O decano, ministro Celso de Mello, relembrou a ADI 293, da qual foi relator. Nesse julgamento da década de 1990, o ministro Paulo Brossard inicia seu voto com perguntas retóricas: “A Constituição está acima das medidas provisórias? Ou as MPs acima da Constituição? A Constituição não passa de ornamento, a ser exposto nos dias tranquilos e amenos? Ou a Constituição é um instrumento de governo a ser cumprido e a ser respeitado dia a dia, sejam pacíficos ou tormentosos os tempos e tanto mais necessário quanto maior a borrasca.”

Para o decano, a reedição de MP expressamente rejeitada pelo Congresso Nacional no curso da mesma sessão legislativa traduz “inaceitável afronta à autoridade suprema da Constituição Federal”. Representa “inadmissível e perigosa transgressão ao princípio fundamental de separação de poderes, consagrada no artigo 2º da CF”.

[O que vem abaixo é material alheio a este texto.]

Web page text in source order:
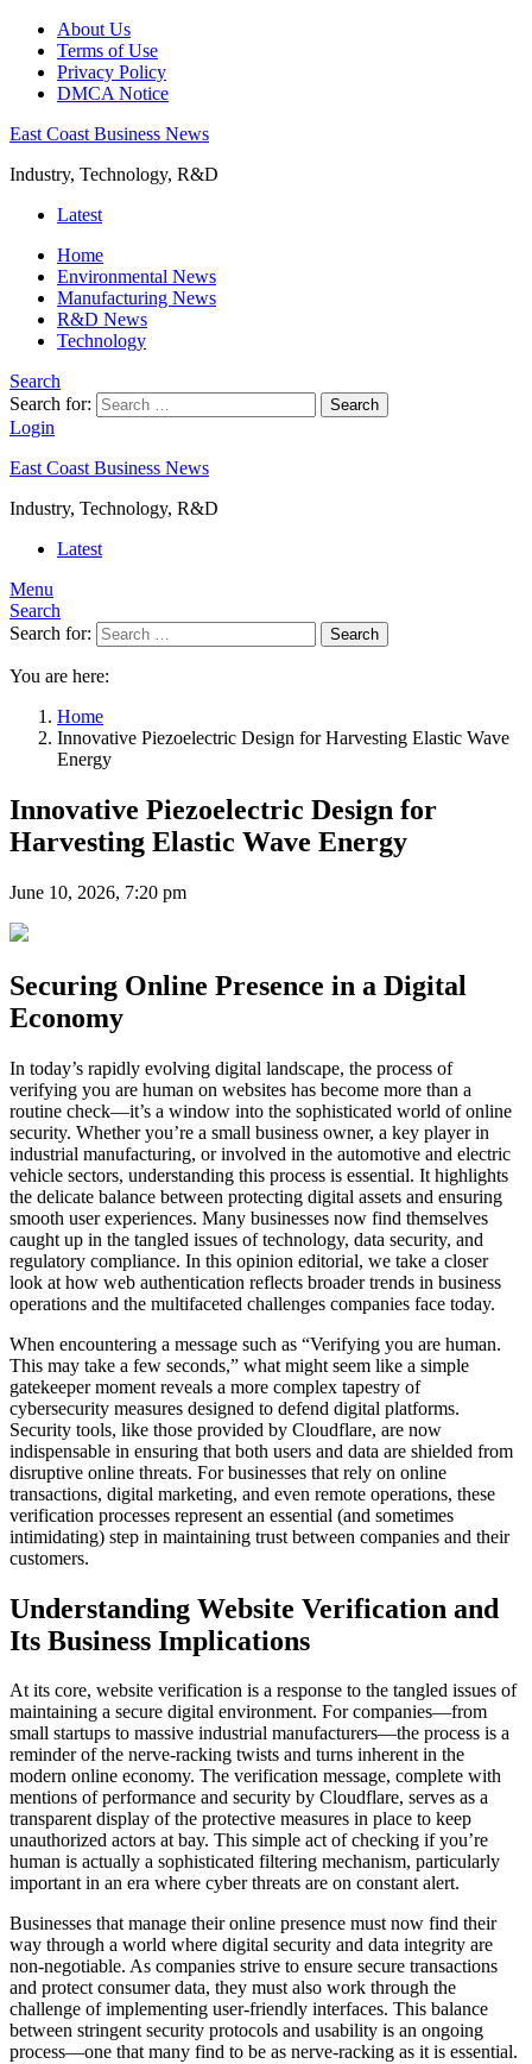
About Us
Terms of Use
Privacy Policy
DMCA Notice
East Coast Business News
Industry, Technology, R&D
Latest
Home
Environmental News
Manufacturing News
R&D News
Technology
Search
Search for:
Search
Login
East Coast Business News
Industry, Technology, R&D
Latest
Menu
Search
Search for:
Search
You are here:
Home
Innovative Piezoelectric Design for Harvesting Elastic Wave
Energy
Innovative Piezoelectric Design for
Harvesting Elastic Wave Energy
June 10, 2026, 7:20 pm
Securing Online Presence in a Digital
Economy
In today’s rapidly evolving digital landscape, the process of
verifying you are human on websites has become more than a
routine check—it’s a window into the sophisticated world of online
security. Whether you’re a small business owner, a key player in
industrial manufacturing, or involved in the automotive and electric
vehicle sectors, understanding this process is essential. It highlights
the delicate balance between protecting digital assets and ensuring
smooth user experiences. Many businesses now find themselves
caught up in the tangled issues of technology, data security, and
regulatory compliance. In this opinion editorial, we take a closer
look at how web authentication reflects broader trends in business
operations and the multifaceted challenges companies face today.
When encountering a message such as “Verifying you are human.
This may take a few seconds,” what might seem like a simple
gatekeeper moment reveals a more complex tapestry of
cybersecurity measures designed to defend digital platforms.
Security tools, like those provided by Cloudflare, are now
indispensable in ensuring that both users and data are shielded from
disruptive online threats. For businesses that rely on online
transactions, digital marketing, and even remote operations, these
verification processes represent an essential (and sometimes
intimidating) step in maintaining trust between companies and their
customers.
Understanding Website Verification and
Its Business Implications
At its core, website verification is a response to the tangled issues of
maintaining a secure digital environment. For companies—from
small startups to massive industrial manufacturers—the process is a
reminder of the nerve-racking twists and turns inherent in the
modern online economy. The verification message, complete with
mentions of performance and security by Cloudflare, serves as a
transparent display of the protective measures in place to keep
unauthorized actors at bay. This simple act of checking if you’re
human is actually a sophisticated filtering mechanism, particularly
important in an era where cyber threats are on constant alert.
Businesses that manage their online presence must now find their
way through a world where digital security and data integrity are
non-negotiable. As companies strive to ensure secure transactions
and protect consumer data, they must also work through the
challenge of implementing user-friendly interfaces. This balance
between stringent security protocols and usability is an ongoing
process—one that many find to be as nerve-racking as it is essential.

Para este o comportamento do atual presidente, revelado na atual edição de MP rejeitada pelo Congresso no curso da mesma sessão legislativa, traduz uma clara e inaceitável transgressão à autoridade suprema da Constituição Federal e uma inadmissível e perigosa transgressão ao princípio fundamental da separação de poderes. É preciso repelir qualquer ensaio de controle hegemônico do aparelho de Estado por um dos poderes da República.

Considerações Finais

Este trabalho tentou por em evidência que mesmo passado longícuos séculos em que o Absolutismo se tolerava como forma impugente de poder o atual mantro da democracia se encontra em constantes ataques. É fundamental a importância da modulação de normas entre os três poderes vistos através do sistema de freios e contrapesos para que as garantias de um Estado democrático de Direito viverem sempre  em respeito e a manter a ordem visando o progresso sem dar exôdo a direitos fundamentais e por conseguinte a Constituição Federal se mantenha legitima como autoridade suprema. A época de poderes ilimitados e do autoritarismo devem ser um aprendizado para que não sejam repetidos sob o risco de avanços estarem perdidos.